● **TASK BRIEF**
Your output must be the lines below from the line containing "HeadphonesSmart HomeMonitorsVacuumsSpeakers" to the line containing "demand exceeded €1.5", both lines included, reproduced exactly and without pictures.

● **AVAILABLE DATA**
((

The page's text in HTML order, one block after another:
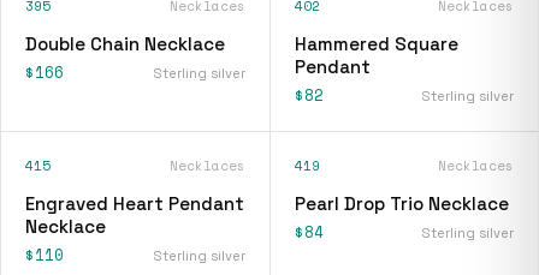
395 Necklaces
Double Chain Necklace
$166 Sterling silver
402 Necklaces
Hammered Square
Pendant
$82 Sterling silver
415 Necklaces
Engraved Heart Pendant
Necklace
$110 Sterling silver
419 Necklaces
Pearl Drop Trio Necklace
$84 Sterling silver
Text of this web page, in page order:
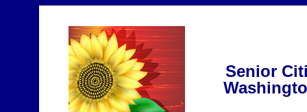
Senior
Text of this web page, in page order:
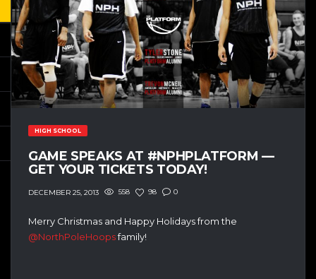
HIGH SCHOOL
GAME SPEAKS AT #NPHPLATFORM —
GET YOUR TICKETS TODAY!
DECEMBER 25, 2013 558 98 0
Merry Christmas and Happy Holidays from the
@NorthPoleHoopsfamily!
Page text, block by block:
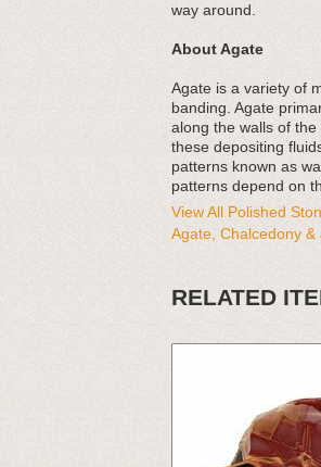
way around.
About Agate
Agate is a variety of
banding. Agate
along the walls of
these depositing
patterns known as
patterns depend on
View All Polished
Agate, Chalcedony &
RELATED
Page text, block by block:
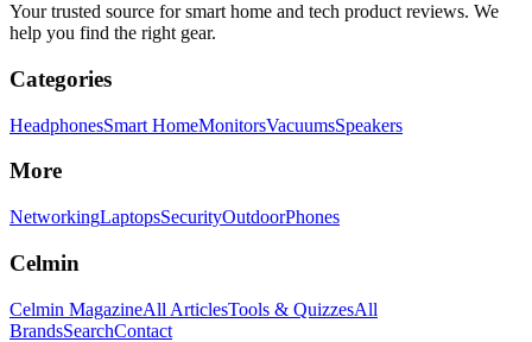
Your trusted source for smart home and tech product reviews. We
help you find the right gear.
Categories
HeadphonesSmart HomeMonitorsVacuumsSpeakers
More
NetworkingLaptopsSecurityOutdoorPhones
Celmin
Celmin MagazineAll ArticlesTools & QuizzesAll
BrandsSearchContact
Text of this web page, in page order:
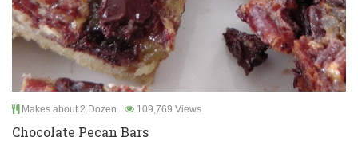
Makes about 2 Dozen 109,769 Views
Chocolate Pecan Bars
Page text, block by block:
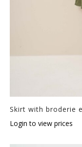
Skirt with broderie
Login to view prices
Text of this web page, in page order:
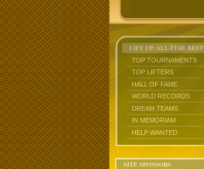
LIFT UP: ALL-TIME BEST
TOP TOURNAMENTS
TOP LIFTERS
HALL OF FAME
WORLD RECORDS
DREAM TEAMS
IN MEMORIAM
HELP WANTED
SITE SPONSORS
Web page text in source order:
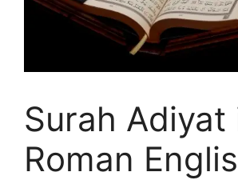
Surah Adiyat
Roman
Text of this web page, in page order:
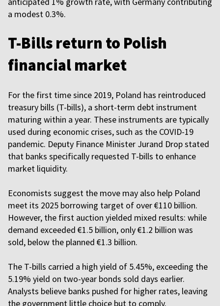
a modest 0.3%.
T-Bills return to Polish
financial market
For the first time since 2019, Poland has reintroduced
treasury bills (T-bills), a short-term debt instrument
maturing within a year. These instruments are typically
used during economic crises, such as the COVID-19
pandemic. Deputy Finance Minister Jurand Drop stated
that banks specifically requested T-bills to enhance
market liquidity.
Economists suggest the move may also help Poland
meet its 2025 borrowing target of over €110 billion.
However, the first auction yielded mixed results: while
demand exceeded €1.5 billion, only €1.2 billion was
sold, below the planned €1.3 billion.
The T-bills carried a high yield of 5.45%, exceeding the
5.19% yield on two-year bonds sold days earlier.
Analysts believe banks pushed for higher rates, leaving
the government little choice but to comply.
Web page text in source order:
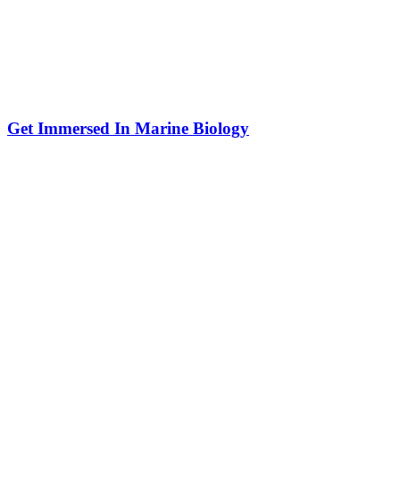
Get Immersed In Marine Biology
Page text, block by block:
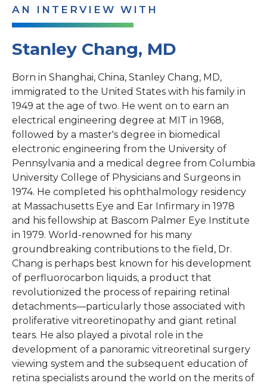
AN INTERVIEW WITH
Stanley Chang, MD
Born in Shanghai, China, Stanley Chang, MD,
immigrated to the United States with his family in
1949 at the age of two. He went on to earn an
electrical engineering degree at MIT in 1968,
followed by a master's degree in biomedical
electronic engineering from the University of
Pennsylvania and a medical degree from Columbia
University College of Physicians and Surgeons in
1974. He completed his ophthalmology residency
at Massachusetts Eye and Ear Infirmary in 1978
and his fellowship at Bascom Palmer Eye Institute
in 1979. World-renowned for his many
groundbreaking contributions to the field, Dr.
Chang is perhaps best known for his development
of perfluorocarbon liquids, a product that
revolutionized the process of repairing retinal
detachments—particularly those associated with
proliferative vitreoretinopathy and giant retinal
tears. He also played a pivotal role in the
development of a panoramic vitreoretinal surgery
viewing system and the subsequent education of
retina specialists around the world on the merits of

))

● **COMPLETED TASK**
HeadphonesSmart HomeMonitorsVacuumsSpeakers
More
NetworkingLaptopsSecurityOutdoorPhones
Celmin
Celmin MagazineAll ArticlesTools & QuizzesAll
BrandsSearchContact
Text of this web page, in page order:
Makes about 2 Dozen 109,769 Views
Chocolate Pecan Bars
Page text, block by block:
Skirt with broderie
Login to view prices
Text of this web page, in page order:
LIFT UP: ALL-TIME BEST
TOP TOURNAMENTS
TOP LIFTERS
HALL OF FAME
WORLD RECORDS
DREAM TEAMS
IN MEMORIAM
HELP WANTED
SITE SPONSORS
Web page text in source order:
Surah Adiyat
Roman
Text of this web page, in page order:
a modest 0.3%.
T-Bills return to Polish
financial market
For the first time since 2019, Poland has reintroduced
treasury bills (T-bills), a short-term debt instrument
maturing within a year. These instruments are typically
used during economic crises, such as the COVID-19
pandemic. Deputy Finance Minister Jurand Drop stated
that banks specifically requested T-bills to enhance
market liquidity.
Economists suggest the move may also help Poland
meet its 2025 borrowing target of over €110 billion.
However, the first auction yielded mixed results: while
demand exceeded €1.5 billion, only €1.2 billion was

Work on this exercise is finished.